Negron, 45, a conservative and fast-rising Florida pol from the coastal town of Stuart, Fla., who recently chaired the House budget committee in Tallahassee, was brought in largely because he still has a sizable war chest, about $1.5 million, left over from his aborted run this year for state Attorney General. But he's making it dramatically clear that distancing himself as harshly as possible from Foley — and even calling for the heads of congressional (read G.O.P.) leaders who may have covered up for Foley — will be key to his come-from-behind prospects.

Saying he was "shocked" and "outraged" by the revelations about Foley — who this week returned to Florida to enter rehab for alcoholism — Negron visibly choked up on Monday when he was reminded that the pages involved in the Foley scandal were about the age of his own teenage children. And he insisted that "we need to know what happened, when it happened, who knew about [Foley's conduct]. If people knew about it and didn't report it, they should be held accountable... It's very offensive."

Mahoney, of course, won't let Negron have the Foley outrage platform all to himself in the race. "The salacious part I have no interest in talking about, though I pray for Foley and his family and the people he involved in this," says Mahoney. "But trust in government is a genuine issue here. We need to have the Speaker [of the House] and the House leadership address this, from the perspective of parents and not politicians — and if we find out there were calculated decisions made to protect seats and power, then the chips need to fall where they may."

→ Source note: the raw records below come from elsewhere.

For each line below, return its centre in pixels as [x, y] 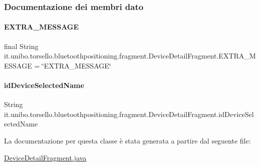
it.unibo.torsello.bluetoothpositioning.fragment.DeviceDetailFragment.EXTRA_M [130, 56]
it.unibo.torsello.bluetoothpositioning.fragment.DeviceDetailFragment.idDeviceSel [129, 114]
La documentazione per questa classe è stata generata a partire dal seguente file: [127, 140]
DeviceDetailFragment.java [45, 157]
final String [21, 46]
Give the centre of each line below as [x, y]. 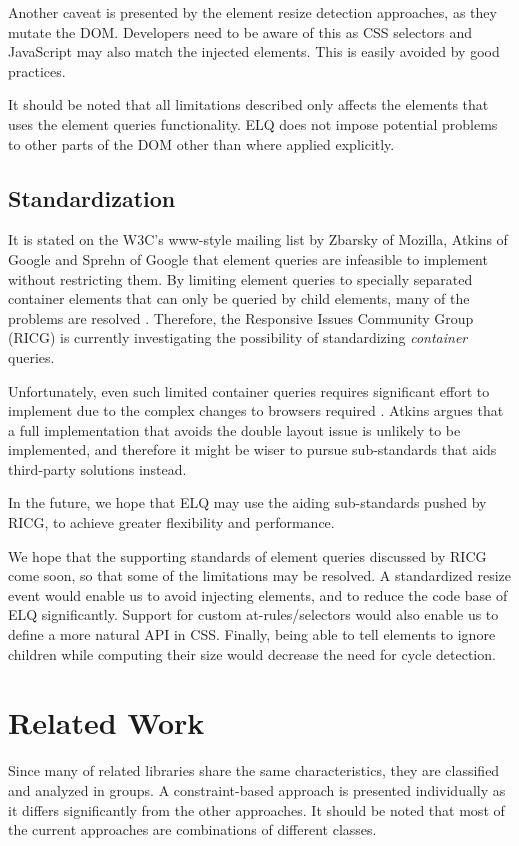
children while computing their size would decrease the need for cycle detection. [252, 653]
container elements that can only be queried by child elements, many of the [239, 298]
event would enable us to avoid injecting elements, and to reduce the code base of [258, 594]
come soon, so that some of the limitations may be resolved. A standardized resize [260, 575]
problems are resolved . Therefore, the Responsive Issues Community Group [241, 317]
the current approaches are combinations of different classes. [192, 829]
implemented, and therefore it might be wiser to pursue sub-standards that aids [252, 449]
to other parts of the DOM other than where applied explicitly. [201, 143]
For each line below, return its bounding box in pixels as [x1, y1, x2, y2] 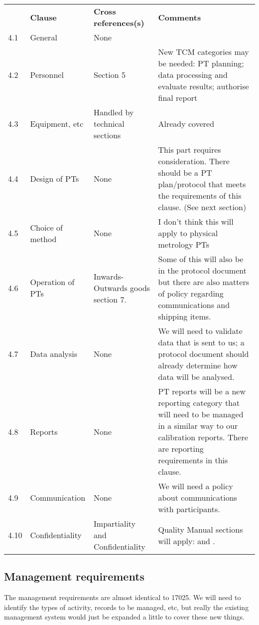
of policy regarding [158, 288, 224, 299]
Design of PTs [30, 172, 79, 184]
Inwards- [94, 270, 124, 282]
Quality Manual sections [158, 523, 243, 535]
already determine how [158, 359, 238, 371]
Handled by [94, 106, 134, 118]
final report [158, 92, 198, 103]
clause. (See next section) [158, 201, 247, 213]
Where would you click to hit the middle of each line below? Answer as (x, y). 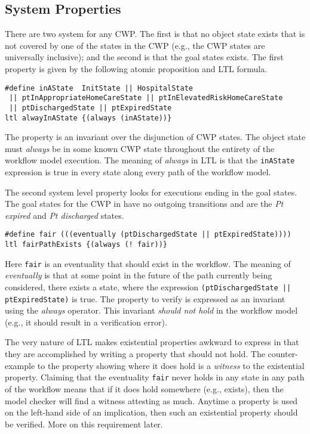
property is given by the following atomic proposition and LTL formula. (136, 68)
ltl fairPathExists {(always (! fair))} (86, 245)
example (20, 365)
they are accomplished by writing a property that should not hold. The (135, 354)
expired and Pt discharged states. (65, 215)
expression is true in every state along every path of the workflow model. (138, 172)
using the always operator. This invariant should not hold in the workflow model (151, 310)
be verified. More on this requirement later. (84, 424)
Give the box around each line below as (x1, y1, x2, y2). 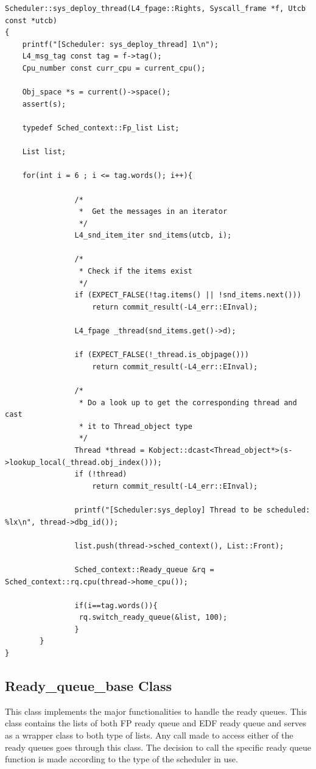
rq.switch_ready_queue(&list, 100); (79, 613, 228, 622)
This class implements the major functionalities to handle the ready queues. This (5, 704, 307, 717)
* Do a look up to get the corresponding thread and (79, 398, 297, 407)
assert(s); (22, 99, 66, 108)
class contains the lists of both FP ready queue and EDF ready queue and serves (5, 717, 306, 729)
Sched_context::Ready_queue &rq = (74, 565, 214, 574)
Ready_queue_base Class (5, 676, 172, 695)
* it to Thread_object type (79, 422, 192, 431)
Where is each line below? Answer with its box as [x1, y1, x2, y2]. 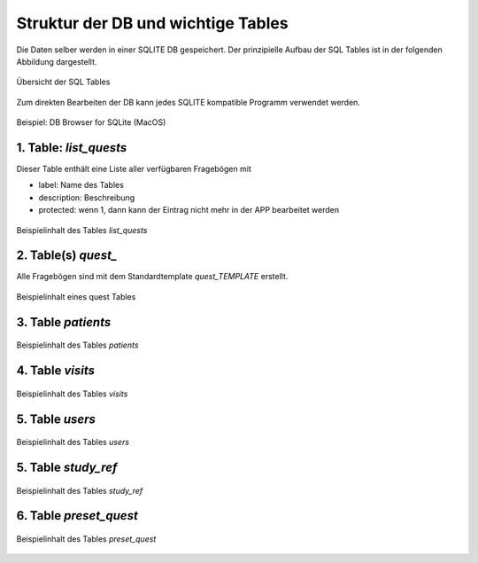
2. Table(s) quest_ [16, 248, 118, 263]
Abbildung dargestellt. [16, 56, 97, 66]
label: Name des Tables [38, 180, 124, 191]
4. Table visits [16, 364, 95, 379]
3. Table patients [16, 315, 112, 330]
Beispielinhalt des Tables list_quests [16, 224, 148, 235]
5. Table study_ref [16, 459, 118, 474]
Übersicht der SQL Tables [16, 76, 111, 88]
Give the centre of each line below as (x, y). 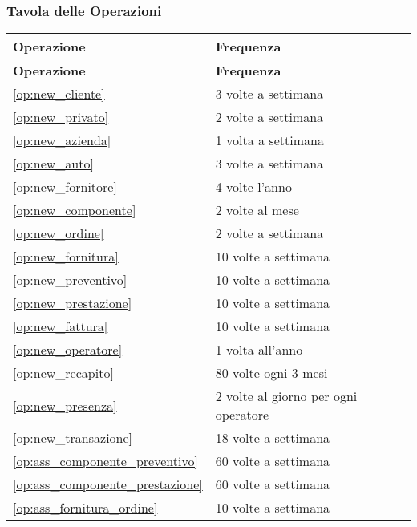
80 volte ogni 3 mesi (271, 373)
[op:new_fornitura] (66, 257)
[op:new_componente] (75, 210)
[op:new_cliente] (59, 94)
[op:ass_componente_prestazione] (108, 484)
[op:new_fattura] (61, 326)
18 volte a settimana (273, 438)
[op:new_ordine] (59, 233)
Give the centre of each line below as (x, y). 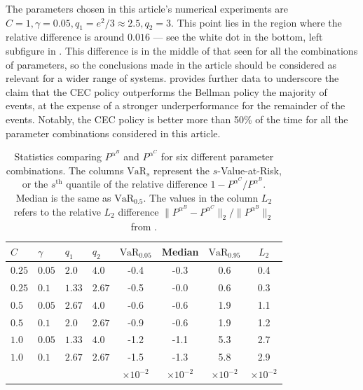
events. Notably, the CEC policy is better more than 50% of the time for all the (177, 119)
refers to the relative (57, 211)
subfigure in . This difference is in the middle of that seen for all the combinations (182, 50)
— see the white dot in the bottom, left (238, 37)
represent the (181, 170)
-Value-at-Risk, (249, 170)
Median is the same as (63, 198)
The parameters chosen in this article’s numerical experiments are (147, 8)
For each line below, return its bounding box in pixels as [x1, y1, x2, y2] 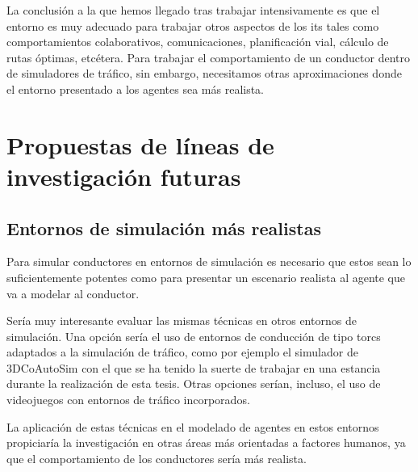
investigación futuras [6, 159, 241, 192]
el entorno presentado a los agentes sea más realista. [6, 80, 265, 97]
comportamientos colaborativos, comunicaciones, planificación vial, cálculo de [6, 33, 389, 50]
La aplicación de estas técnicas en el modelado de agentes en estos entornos [6, 418, 379, 435]
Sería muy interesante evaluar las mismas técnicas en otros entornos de [6, 312, 357, 329]
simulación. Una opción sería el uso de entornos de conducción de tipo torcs [6, 327, 381, 344]
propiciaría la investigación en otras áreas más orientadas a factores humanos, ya [6, 434, 406, 451]
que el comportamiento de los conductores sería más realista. [6, 449, 307, 466]
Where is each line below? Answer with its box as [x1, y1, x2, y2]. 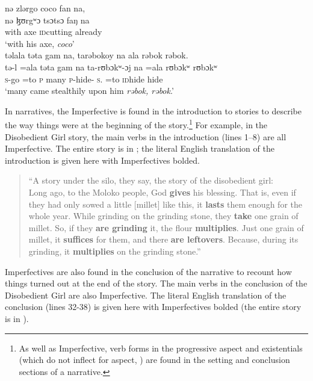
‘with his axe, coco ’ [5, 37, 75, 49]
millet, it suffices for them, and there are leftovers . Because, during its [28, 233, 299, 246]
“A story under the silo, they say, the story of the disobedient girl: [28, 174, 273, 187]
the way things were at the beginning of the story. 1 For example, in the [5, 117, 268, 131]
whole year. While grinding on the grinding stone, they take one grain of [28, 209, 299, 222]
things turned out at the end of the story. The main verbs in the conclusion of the [5, 277, 308, 290]
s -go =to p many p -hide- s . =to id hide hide [5, 72, 163, 85]
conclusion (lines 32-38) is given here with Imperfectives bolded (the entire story [5, 300, 302, 313]
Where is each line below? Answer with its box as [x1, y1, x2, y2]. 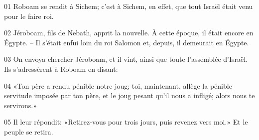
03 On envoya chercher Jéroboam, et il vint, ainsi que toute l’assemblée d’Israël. [4, 54, 248, 64]
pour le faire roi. [4, 10, 54, 21]
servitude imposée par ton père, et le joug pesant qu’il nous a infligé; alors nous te [4, 90, 255, 101]
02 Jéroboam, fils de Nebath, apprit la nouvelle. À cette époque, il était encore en [4, 27, 254, 38]
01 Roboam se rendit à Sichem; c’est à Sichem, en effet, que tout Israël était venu [4, 1, 253, 11]
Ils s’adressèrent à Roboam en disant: [4, 63, 118, 74]
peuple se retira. [4, 126, 53, 137]
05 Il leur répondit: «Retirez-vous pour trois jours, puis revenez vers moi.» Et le [4, 117, 248, 127]
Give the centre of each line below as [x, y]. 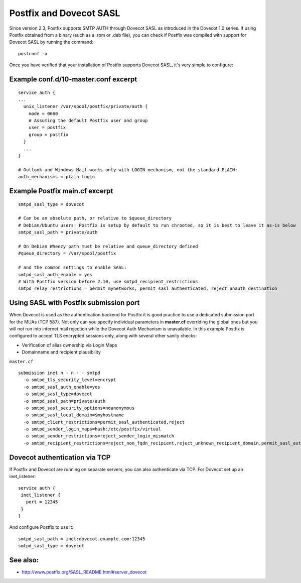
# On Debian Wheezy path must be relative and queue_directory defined [108, 246]
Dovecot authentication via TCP [60, 457]
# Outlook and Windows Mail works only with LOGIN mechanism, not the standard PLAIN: [128, 170]
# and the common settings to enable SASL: [72, 268]
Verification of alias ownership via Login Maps [69, 345]
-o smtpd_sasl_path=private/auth [64, 401]
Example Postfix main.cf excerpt [61, 191]
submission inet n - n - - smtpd [59, 373]
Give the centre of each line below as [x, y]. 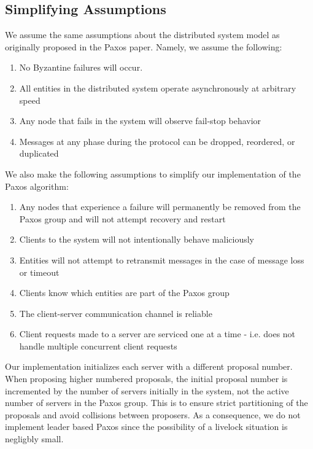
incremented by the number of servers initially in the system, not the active [147, 390]
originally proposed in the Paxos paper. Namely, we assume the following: [144, 46]
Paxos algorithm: [37, 186]
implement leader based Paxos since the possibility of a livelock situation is [146, 427]
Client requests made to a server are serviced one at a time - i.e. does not [157, 334]
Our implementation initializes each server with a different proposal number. [149, 366]
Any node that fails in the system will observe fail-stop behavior [140, 121]
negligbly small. [34, 439]
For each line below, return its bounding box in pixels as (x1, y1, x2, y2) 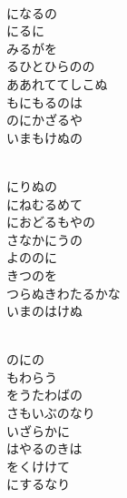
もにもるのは (6, 92, 83, 111)
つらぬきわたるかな (6, 283, 121, 302)
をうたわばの (6, 385, 83, 404)
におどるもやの (6, 212, 95, 231)
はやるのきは (6, 439, 83, 458)
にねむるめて (6, 194, 83, 213)
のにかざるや (6, 110, 83, 129)
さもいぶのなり (6, 403, 95, 422)
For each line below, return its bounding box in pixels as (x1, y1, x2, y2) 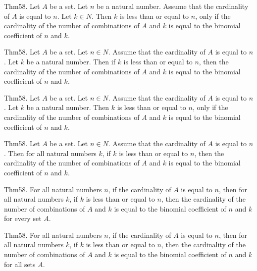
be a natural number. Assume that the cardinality (96, 1, 249, 11)
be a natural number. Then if (26, 56, 115, 66)
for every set (4, 213, 42, 223)
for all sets (4, 259, 36, 269)
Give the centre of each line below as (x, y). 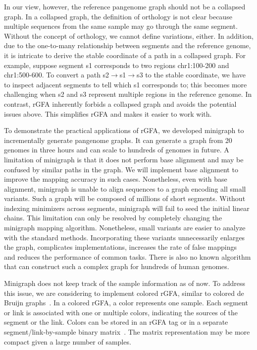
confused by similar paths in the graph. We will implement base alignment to (121, 169)
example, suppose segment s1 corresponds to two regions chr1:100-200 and (117, 65)
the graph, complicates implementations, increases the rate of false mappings (120, 247)
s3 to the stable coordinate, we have (191, 75)
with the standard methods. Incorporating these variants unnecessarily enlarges (125, 237)
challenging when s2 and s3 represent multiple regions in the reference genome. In (128, 94)
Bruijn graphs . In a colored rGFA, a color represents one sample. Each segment (126, 303)
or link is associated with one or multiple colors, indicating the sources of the (121, 312)
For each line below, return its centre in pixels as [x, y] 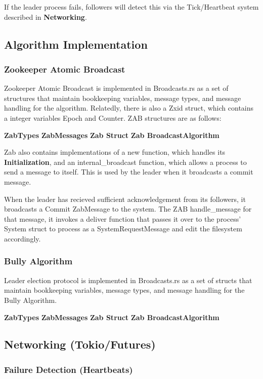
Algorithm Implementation [76, 44]
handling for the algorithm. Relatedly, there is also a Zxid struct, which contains [129, 108]
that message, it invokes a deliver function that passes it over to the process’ [123, 218]
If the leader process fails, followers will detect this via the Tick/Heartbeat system [131, 7]
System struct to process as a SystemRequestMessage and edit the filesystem [123, 229]
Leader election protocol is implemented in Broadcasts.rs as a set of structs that [128, 280]
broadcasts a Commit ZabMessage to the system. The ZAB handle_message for [128, 209]
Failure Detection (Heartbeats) [69, 369]
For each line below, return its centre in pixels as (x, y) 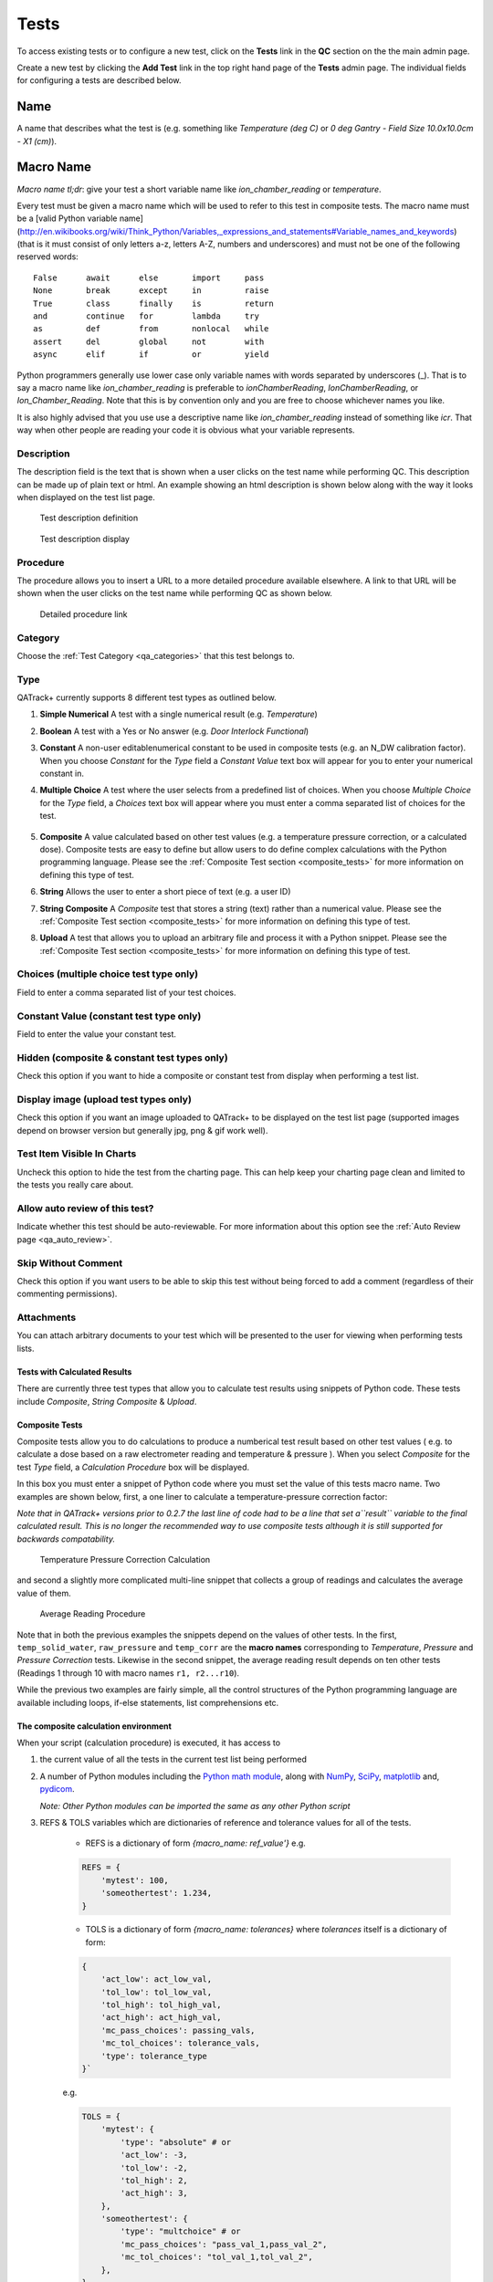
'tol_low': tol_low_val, (157, 1992)
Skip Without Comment (70, 1262)
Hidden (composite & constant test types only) (122, 1057)
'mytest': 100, (135, 1880)
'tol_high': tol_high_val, (162, 2005)
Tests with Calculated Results (74, 1371)
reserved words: (48, 256)
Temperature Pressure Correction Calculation (125, 1560)
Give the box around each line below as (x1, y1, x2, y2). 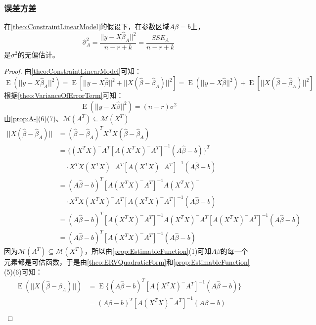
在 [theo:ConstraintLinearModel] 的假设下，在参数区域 (4, 21, 170, 32)
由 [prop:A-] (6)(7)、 (4, 113, 63, 123)
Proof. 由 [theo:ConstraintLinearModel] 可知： (4, 66, 142, 76)
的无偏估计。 (17, 49, 59, 59)
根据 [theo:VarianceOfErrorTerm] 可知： (4, 90, 124, 100)
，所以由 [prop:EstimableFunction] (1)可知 (84, 246, 212, 256)
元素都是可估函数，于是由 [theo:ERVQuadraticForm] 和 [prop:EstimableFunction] (4, 257, 250, 267)
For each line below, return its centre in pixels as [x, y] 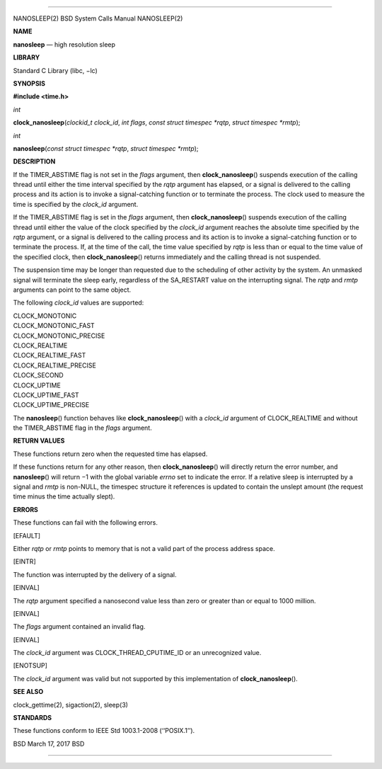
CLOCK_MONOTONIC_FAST [54, 326]
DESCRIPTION [34, 161]
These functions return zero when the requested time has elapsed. [110, 454]
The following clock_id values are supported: [79, 303]
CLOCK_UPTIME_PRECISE [51, 405]
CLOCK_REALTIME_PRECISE [55, 365]
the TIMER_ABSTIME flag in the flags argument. [82, 428]
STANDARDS [33, 718]
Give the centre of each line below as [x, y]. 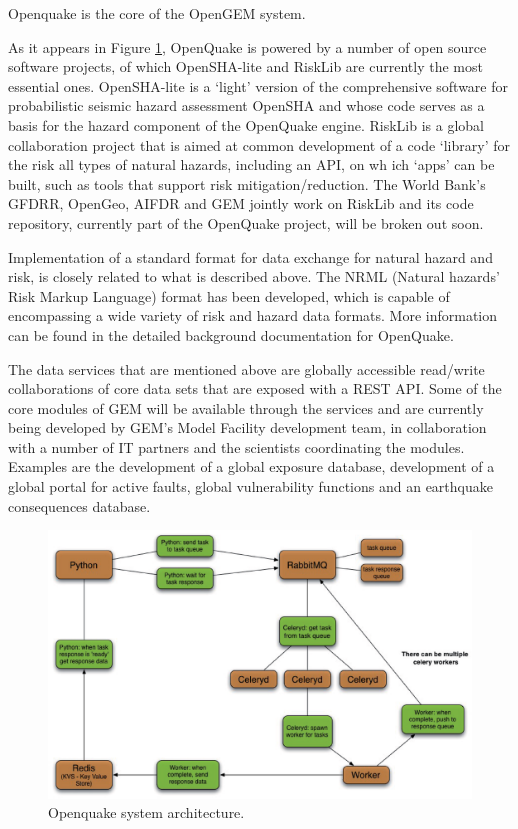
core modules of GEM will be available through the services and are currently [246, 407]
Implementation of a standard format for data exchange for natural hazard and [250, 256]
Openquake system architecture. [146, 812]
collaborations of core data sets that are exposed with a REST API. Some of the [255, 388]
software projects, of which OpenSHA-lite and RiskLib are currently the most [245, 66]
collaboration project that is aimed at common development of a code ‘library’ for [259, 144]
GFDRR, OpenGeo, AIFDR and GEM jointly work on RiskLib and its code [241, 203]
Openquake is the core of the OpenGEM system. [157, 13]
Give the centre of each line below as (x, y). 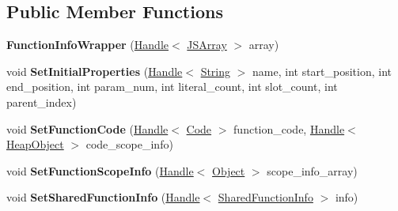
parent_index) (42, 102)
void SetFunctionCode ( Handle (87, 128)
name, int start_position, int (322, 71)
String (216, 71)
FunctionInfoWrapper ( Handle (87, 45)
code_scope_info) (129, 144)
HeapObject (35, 144)
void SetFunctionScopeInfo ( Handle (100, 170)
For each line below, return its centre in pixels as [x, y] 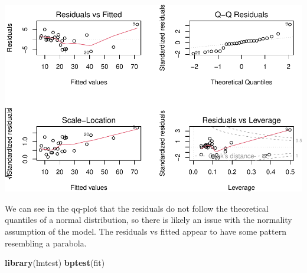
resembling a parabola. [46, 243]
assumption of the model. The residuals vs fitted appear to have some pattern [146, 231]
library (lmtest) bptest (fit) [55, 263]
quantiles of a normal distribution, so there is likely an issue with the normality [148, 220]
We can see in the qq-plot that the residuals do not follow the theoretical [137, 208]
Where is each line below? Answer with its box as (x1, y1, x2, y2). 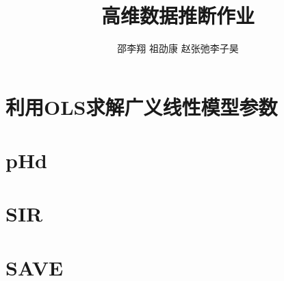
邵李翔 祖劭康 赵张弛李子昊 (117, 41, 239, 55)
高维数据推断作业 (101, 1, 255, 29)
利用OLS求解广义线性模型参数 (5, 92, 278, 120)
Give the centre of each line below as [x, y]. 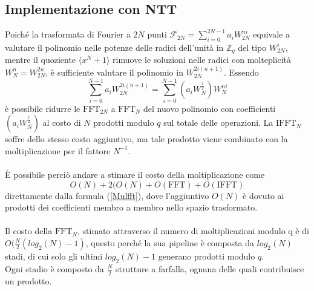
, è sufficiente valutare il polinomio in [114, 72]
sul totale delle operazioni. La [218, 123]
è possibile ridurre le [43, 108]
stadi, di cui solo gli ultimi [54, 256]
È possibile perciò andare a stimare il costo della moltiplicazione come [135, 175]
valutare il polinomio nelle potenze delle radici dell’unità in [114, 47]
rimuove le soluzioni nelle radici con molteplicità [202, 60]
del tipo [252, 47]
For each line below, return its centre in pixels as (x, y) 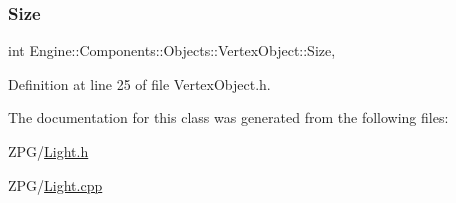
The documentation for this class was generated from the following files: (228, 117)
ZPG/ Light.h (48, 151)
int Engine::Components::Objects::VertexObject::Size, (172, 50)
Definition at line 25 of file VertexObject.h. (139, 83)
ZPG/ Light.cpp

Making things worse for Negron is the fact that Mahoney, 50, of Palm Beach Gardens, Fla., is the kind of conservative Democrat whom many Republicans in the G.O.P.-leaning 16th District, which includes Palm Beach and the state's eastern Treasure Coast, can stomach more comfortably in the voting booth. Mahoney, in fact, was himself a Republican until he decided to challenge Foley last year. Born in New Jersey and raised an Irish Catholic Democrat, he became a Reagan Republican in the 1980s; his platform is heavy on economic-related issues like the growing financial struggles of small businesses in Florida. But he returned to the Democrats, he says, because of the Bush Administration and the G.O.P.'s hard turn to the right. "I realized their Republican values were not my Republican values," he says. "But I can communicate with both groups. The biggest qualification for a House candidate used to be your ability to work across the aisle and solve problems. I want to restore that."